The last two sessions focus on assessing student performance, and in both sessions, students are unable to use Codex or other AI-assisted tools. There are two assessment sessions, each consisting of 10 coding tasks and 40 multiple-choice questions. The first assessment test was taken one day after seven training sessions, and the second test was taken a week later, using a similar task with slight modifications.
Learning performance with and without AI
First, let's take a look at the training results from the first 7 lessons:
- In the first 7 sessions, students in the Codex group made greater progress, with a significantly higher percentage of task completions (91%) than in the Baseline group (79%).
- In the code writing task, students in the Codex group got it right (80%) significantly higher than in the Baseline group (44%), and completed the task significantly faster overall.
- However, the accuracy of the two groups was similar in the code modification task, with the Codex group (66%) slightly higher than the Baseline group (58%).
- The first two results were to be expected in a way, but it was gratifying that they were evenly matched for code modifications! The students in the Codex group relied heavily on AI for their code modifications, but performed almost as well, and in some cases even better than the Baseline group.
Next, let's take a look at the results of the test evaluation in the last two lessons:
- In the immediate test conducted one day after the end of the training session, there was little difference in performance between the two groups on coding tasks (Codex: 61%, Baseline: 63%) and multiple-choice questions (Codex: 49%, Baseline: 42%).
- In the test conducted a week later, the Codex group performed significantly better on coding tasks (Codex: 59%, Baseline: 50%) and multiple-choice questions (Codex: 44%, Baseline: 35%).
- For the top 50% of students who scored high on the Scratch pre-test, students who used Codex (74%) performed significantly better than the Baseline group (60%).
- In addition, students in the Codex group were more eager to continue learning programming and felt much less stress and discouragement during their training.
Learning with AI: Over-reliance vs. self-regulation
In addition, we conducted a thematic analysis of 1,666 uses of the AI code generator by students in the Codex group over seven training sessions. We focused on how they used the tools, what prompts they used, and how they validated and used AI-generated code.

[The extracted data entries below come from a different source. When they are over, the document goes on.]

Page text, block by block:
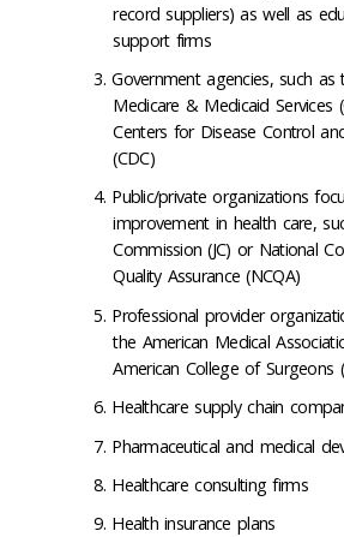
record suppliers) as well as
support firms
Government agencies, such as
Medicare & Medicaid Services
Centers for Disease Control
(CDC)
Public/private organizations
improvement in health care,
Commission (JC) or National
Quality Assurance (NCQA)
Professional provider
the American Medical
American College of Surgeons
Healthcare supply chain
Pharmaceutical and medical
Healthcare consulting firms
Health insurance plans

Based on this, we find various signs of over-dependence and self-regulation, which are discussed below:
- Students often (n=501, 30%) directly copied the task description to generate the entire code, without prior attempts at hand-coding. (✕)
- Sometimes (n=197, 12%), students would divide the task into multiple sub-objectives, requiring the AI to generate only the first sub-objective rather than the entire task. (✓)
- When breaking down a task into multiple sub-goals, students sometimes (n=85,5%) ask to use code already in the editor. (✕)
- Although relatively rare (n=16,1%), sometimes students generate code after they have a solution to examine and compare the output of the AI with their own solution. (✓)
- Occasionally, students (n=89,5%) write pseudocode-like prompts (e.g., "For num in numbers, if num > large, set large to num"). (✓)
- While most of the time, students test AI-generated code appropriately before submission, there are several students (n=63,4%) who do not test AI code when they submit it. (✕)
- Although rarely, sometimes (n=30,2%) students actively optimize AI-generated code to properly understand syntax and logic. (✓)
- Similarly, sometimes students manually add code (such as a "print" statement) to AI-generated code to help them verify that the code is correct. (✓)
Finally, we believe that future AI tool designers and educators should promote the proper use of LLM code generators, while discouraging the above-mentioned non-standard use.